The Pentagon’s R&D agency, Defense Advanced Research Projects Agency (DARPA), also is making AI inroads working closely with commercial space innovators. In June, Slingshot Aerospace announced its work with DARPA to create Agatha, the AI-enabled system that can scan entire satellite constellations to find anomalies.

“The Agatha system uses an ensemble of models, which means, if there are simple answers, it finds simple answers, but if there are more sophisticated investigations that need to be done to find those answers, it does those using something more cutting edge called inverse reinforcement learning,” says Dylan Kesler, director of data science at Slingshot Aerospace.

The technique evaluates the satellite’s behavior to determine its intentions. For example, is a malfunctioning spacecraft just that, or has it been hidden in a large constellation for nefarious purposes such as spying?

Good training data feeds the AI models, and in Agatha’s case, there weren’t enough large constellations deployed to use, so Slingshot simulated 60 years of constellation data – 30 constellations for two years each. Once the model was trained on the simulated data, Slingshot Aerospace then had Agatha test its ability to find “outliers,” or satellites not behaving as expected, on constellations already launched in space. When an outlier satellite was found, Slingshot contacted the satellite operator to validate Agatha’s findings.

“They did tell us in those cases that maybe the satellite was having a malfunction or was in the process of being moved to a new mission,” Schaffer explains.
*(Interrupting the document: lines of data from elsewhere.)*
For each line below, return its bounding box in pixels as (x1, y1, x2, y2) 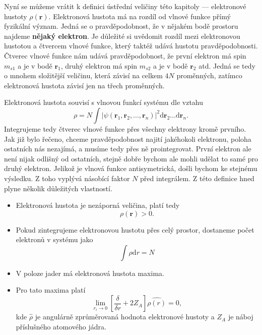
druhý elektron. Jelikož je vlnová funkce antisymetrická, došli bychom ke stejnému (4, 163, 257, 174)
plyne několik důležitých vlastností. (4, 183, 112, 193)
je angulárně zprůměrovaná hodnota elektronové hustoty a (35, 311, 215, 322)
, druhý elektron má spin (60, 60, 138, 71)
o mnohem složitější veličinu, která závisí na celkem (4, 70, 163, 81)
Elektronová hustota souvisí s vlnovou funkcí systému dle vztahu (4, 97, 204, 107)
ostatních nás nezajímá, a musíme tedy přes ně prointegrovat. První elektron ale (4, 143, 251, 154)
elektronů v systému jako (16, 234, 93, 245)

Ultimately, Agatha will be capable of predicting future behavior of a satellite that is identified as potentially anomalous.

Slingshot Aerospace isn’t the only satellite business focused on driving insights from AI. Executives at Kratos Defense, which has a broad footprint of products across the satellite ground segment, is actively working to make its data products deliver more value with AI. Their offerings include providing intelligence for space domain awareness. A key push is to make it easy for customers to do data fusion, that is, run their own AI models on top of Kratos’s data.

“No matter how much we invest in AI, we still wouldn’t capture all the places that AI could create value from our data. That’s why we try to produce data and data sets and formats that are easily consumable,” says Stuart Daughtridge, VP of Advanced Technology at Kratos.

Key Issues Hindering AI in Space

Without question, AI in space will contribute significantly to the United States’ ability to keep pace with adversaries in the space domain. But significant challenges remain, from ensuring quality data and adequate training data for the AI models, to addressing issues of governance and trust.

On people’s tendency to underestimate the importance of data quality to drive AI projects, Donelson, the acting Department of the Air Force chief data and AI officer, cites a metaphor of car racing: “AI is just the vehicle; data is the gasoline. The best F1 driver can get in car and no matter what type of engine he has, if he doesn’t have fuel, he is not going to perform.”

Munsell contends that the U.S. has been focused on implementing AI responsibly as evidenced by last October’s White House Executive Order on the safe, secure, and trustworthy development and use of AI, and the multiple meetings about the implementation of AI.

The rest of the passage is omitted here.